Enable multi-cluster in values.yaml:

knative_operator:
  multicluster:
    enabled: true
    accessProvidersConfig:
      providers:
        - name: token-secretreader
          execConfig:
            apiVersion: client.authentication.k8s.io/v1
            command: /access-plugins/token-secretreader/kubeconfig-secretreader-plugin
            provideClusterInfo: true
    plugins:
      - name: token-secretreader
        image: ghcr.io/example/plugin:v1.0.0
        mountPath: /access-plugins/token-secretreader

The chart creates a ConfigMap with the provider config and mounts each plugin as a Kubernetes image volume inside the operator pod.

Namespace configuration

spec.namespaceConfiguration.labels and spec.namespaceConfiguration.annotations are applied to the spoke namespace when the operator creates it. Existing spoke namespaces are not modified.

Anchor ConfigMap

For remote deployments, the operator creates an anchor ConfigMap ({kind}-{cr-name}-root-owner) on the spoke. Namespace-scoped resources use it as their OwnerReference, so deleting the anchor triggers GC of all owned resources. Cluster-scoped resources are not owned by the anchor and are cleaned up by FinalizeRemoteCluster when the hub CR is deleted.

The anchor carries an operator.knative.dev/protected=true annotation and a description annotation warning against manual deletion. To uninstall safely, delete the corresponding CR on the hub.

Remote deployments poll interval

While spoke deployments roll out, the operator requeues the CR to re-check readiness. The interval is controlled by --remote-deployments-poll-interval (default 10s); values below 1s fall back to the default.
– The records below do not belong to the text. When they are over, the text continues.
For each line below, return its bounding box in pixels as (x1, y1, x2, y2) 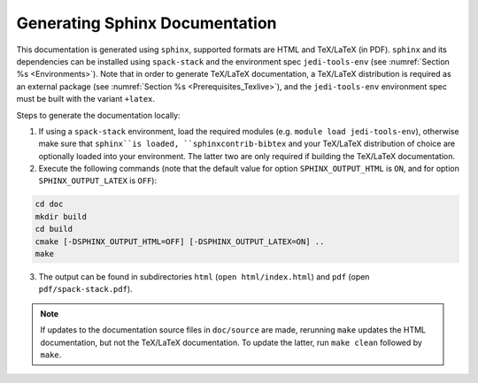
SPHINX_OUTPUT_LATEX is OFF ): (38, 175, 158, 186)
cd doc (35, 199, 64, 210)
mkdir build (35, 211, 88, 221)
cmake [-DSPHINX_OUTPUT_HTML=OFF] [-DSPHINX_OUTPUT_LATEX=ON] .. (35, 236, 325, 247)
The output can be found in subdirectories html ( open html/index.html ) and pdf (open (38, 271, 370, 282)
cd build (35, 224, 73, 234)
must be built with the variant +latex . (16, 94, 155, 104)
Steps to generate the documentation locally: (16, 110, 181, 120)
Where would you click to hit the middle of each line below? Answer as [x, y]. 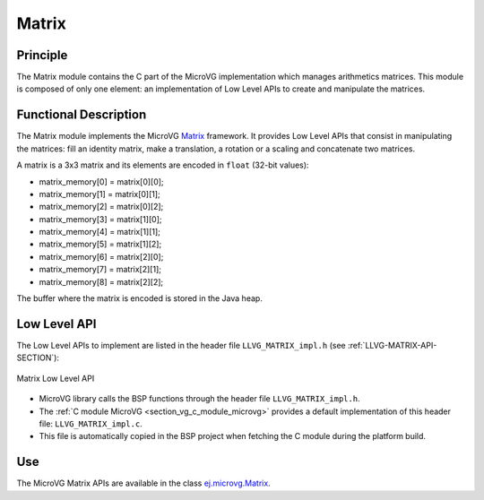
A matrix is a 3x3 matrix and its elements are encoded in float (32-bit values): [163, 165]
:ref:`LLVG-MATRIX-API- [392, 345]
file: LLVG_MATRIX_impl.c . [91, 423]
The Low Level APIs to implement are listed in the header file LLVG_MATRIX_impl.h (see [181, 345]
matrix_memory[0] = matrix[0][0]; [102, 181]
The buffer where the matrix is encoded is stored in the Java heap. [140, 298]
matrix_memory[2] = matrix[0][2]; [101, 207]
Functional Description [82, 115]
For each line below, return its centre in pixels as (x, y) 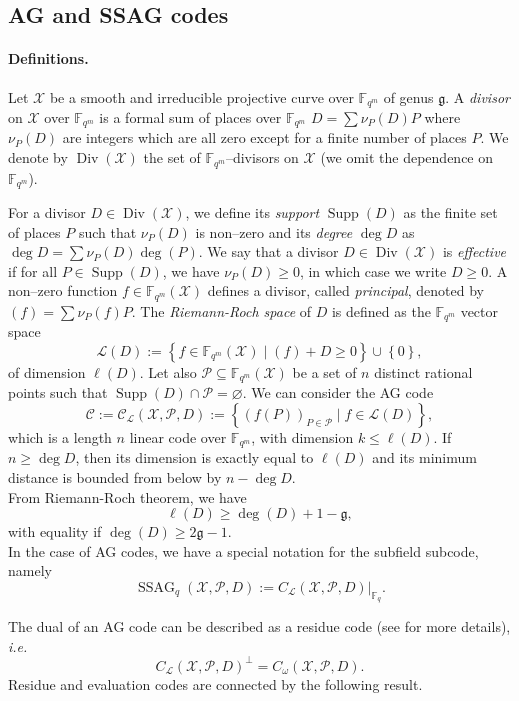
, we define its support (252, 211)
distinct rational (423, 371)
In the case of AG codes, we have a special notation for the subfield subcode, (243, 550)
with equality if (55, 531)
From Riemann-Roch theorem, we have (127, 496)
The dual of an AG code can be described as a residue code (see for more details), (259, 626)
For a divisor (47, 211)
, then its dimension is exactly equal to (194, 457)
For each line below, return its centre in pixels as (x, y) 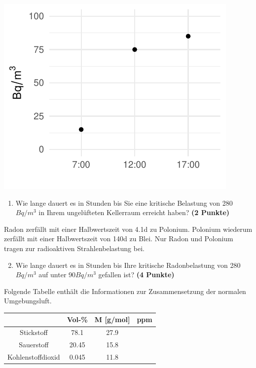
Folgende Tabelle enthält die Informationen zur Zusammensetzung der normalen (125, 291)
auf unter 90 (57, 275)
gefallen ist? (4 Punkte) (136, 275)
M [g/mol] (112, 319)
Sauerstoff (34, 345)
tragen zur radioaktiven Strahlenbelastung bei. (74, 248)
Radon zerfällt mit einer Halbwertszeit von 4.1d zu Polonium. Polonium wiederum (128, 229)
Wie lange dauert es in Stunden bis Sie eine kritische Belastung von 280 (124, 202)
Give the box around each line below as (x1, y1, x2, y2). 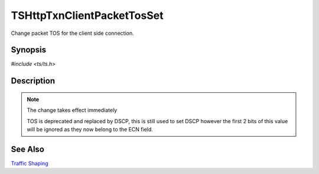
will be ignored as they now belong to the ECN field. (27, 126, 154, 133)
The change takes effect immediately (27, 107, 118, 114)
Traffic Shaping (11, 160, 48, 167)
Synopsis (11, 45, 47, 55)
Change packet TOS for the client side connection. (11, 30, 134, 37)
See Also (11, 144, 44, 154)
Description (11, 76, 56, 86)
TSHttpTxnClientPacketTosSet (11, 9, 164, 22)
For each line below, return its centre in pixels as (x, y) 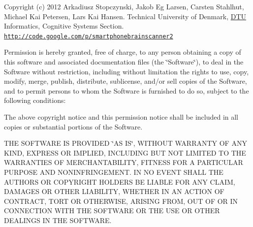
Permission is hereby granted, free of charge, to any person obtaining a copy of (123, 52)
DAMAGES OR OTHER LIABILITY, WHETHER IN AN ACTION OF (114, 191)
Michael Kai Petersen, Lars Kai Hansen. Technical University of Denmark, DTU (125, 16)
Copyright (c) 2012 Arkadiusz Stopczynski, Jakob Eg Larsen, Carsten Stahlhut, (124, 6)
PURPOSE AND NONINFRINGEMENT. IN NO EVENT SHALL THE (114, 172)
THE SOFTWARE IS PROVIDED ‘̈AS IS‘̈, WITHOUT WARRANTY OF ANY (126, 143)
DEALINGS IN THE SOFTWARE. (58, 220)
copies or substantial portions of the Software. (73, 126)
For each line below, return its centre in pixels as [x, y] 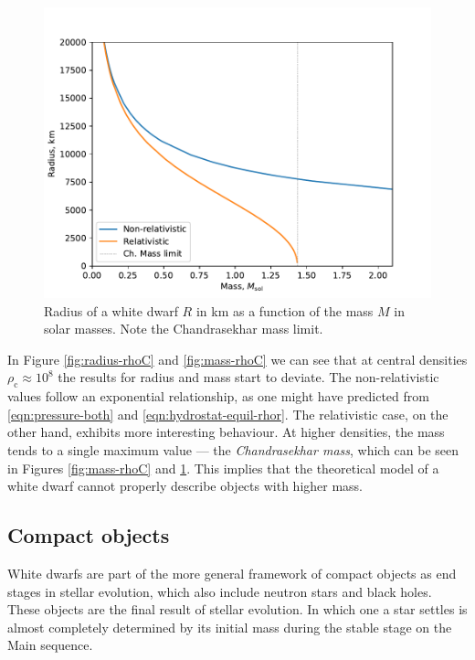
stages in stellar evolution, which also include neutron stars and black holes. [220, 591]
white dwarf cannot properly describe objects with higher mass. [185, 486]
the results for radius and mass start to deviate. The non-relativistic [248, 377]
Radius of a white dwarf [111, 310]
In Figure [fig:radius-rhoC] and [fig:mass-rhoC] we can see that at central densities [237, 359]
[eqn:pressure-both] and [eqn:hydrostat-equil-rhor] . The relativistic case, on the [228, 414]
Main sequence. [50, 645]
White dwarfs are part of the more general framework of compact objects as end [232, 573]
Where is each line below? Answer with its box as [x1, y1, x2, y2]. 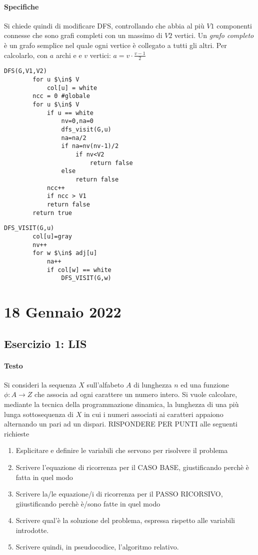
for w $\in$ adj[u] [32, 249, 97, 257]
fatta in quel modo [15, 471, 73, 482]
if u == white [46, 109, 93, 116]
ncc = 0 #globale [32, 92, 90, 100]
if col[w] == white [46, 266, 111, 273]
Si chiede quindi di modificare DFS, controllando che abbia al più [4, 20, 204, 30]
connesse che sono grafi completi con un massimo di [4, 30, 162, 40]
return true [32, 209, 72, 216]
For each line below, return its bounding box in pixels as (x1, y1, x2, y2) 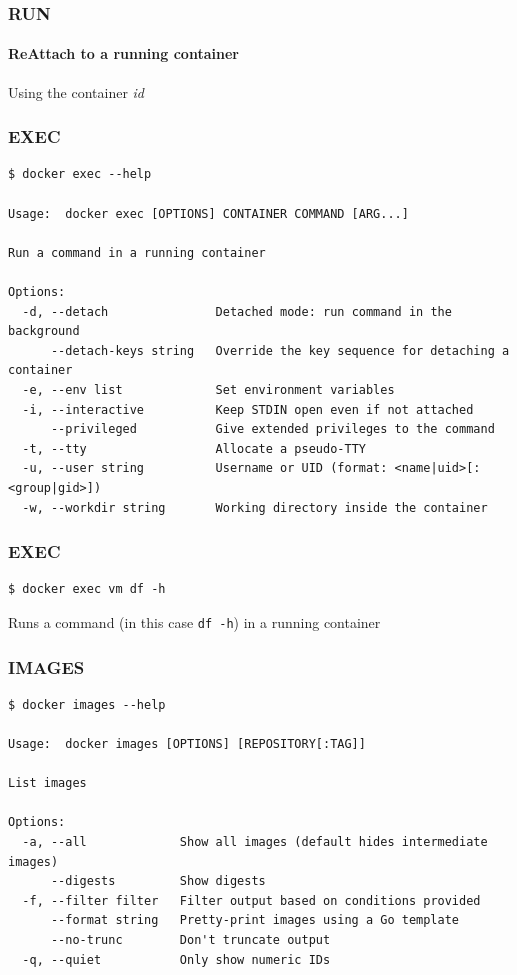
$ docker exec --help (8, 167, 152, 182)
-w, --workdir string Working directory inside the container (22, 500, 488, 515)
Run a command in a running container (8, 245, 266, 260)
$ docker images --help (8, 697, 166, 712)
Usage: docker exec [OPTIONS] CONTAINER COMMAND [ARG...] (8, 206, 409, 221)
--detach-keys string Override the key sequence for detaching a (50, 343, 510, 358)
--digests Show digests (50, 874, 266, 889)
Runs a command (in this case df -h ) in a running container (8, 611, 381, 632)
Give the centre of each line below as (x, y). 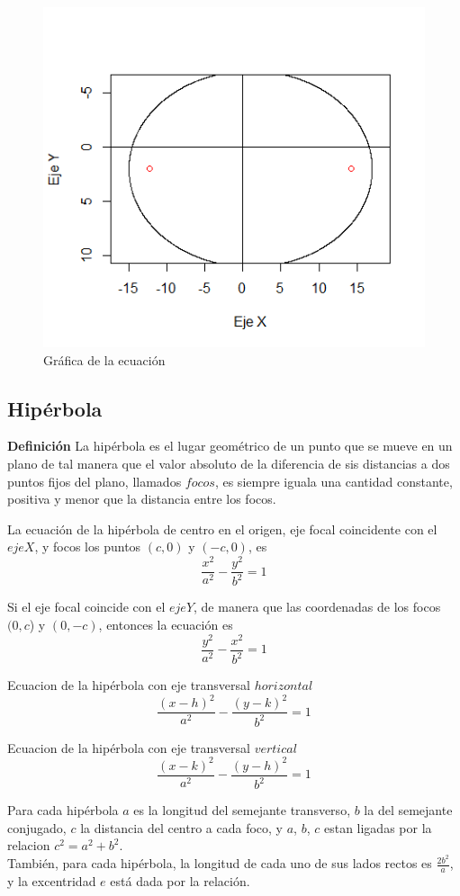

The effective value is logged at operator startup.

Larger values reduce reconcile traffic on hubs managing many spokes, at the cost of slower observability of readiness transitions:

Spoke count Recommended interval
< 10 10s (default)
10-100 30s
> 100 60s

Setting the interval

knative_operator:
  multicluster:
    enabled: true
    remoteDeploymentsPollInterval: 30s

Troubleshooting

Check the status condition on the CR:

kubectl get knativeserving -n <ns> <name> -o jsonpath='{.status.conditions[?(@.type=="TargetClusterResolved")]}'

Common reasons for TargetClusterResolved=False:

  • ClusterProfileNotFound: the referenced ClusterProfile does not exist. Check spec.clusterProfileRef.
  • ClusterProfileNotReady: ClusterProfile exists but is unhealthy. Inspect kubectl get clusterprofile -n <ns> <name> -o yaml.
  • ClusterProfileUnavailable: fetch failed or cache not primed yet. Transient during bootstrap; check hub API server reachability if persistent.
  • AccessProviderFailed: exec plugin error or timeout. Check operator logs.
  • AccessProviderNotConfigured: --clusterprofile-provider-file is not set on the operator Deployment.
  • MulticlusterDisabled: the provider config declares no provider for the ClusterProfile. Add a matching provider entry.
  • RemoteClientCreationFailed: valid rest.Config received but client construction failed (typically invalid TLS material or unreachable host).
  • RemoteClusterStale: cached spoke connection was invalidated (context cancelled, TCP drop). The next reconcile refreshes and recovers.
  • ClusterProviderClosed: operator is shutting down; the next leader re-reconciles and recovers.

If spoke deployments are not coming up, confirm TargetClusterResolved=True, check the operator logs on the hub, and inspect the spoke cluster directly with kubectl --kubeconfig=<spoke> get deployments -n <ns>.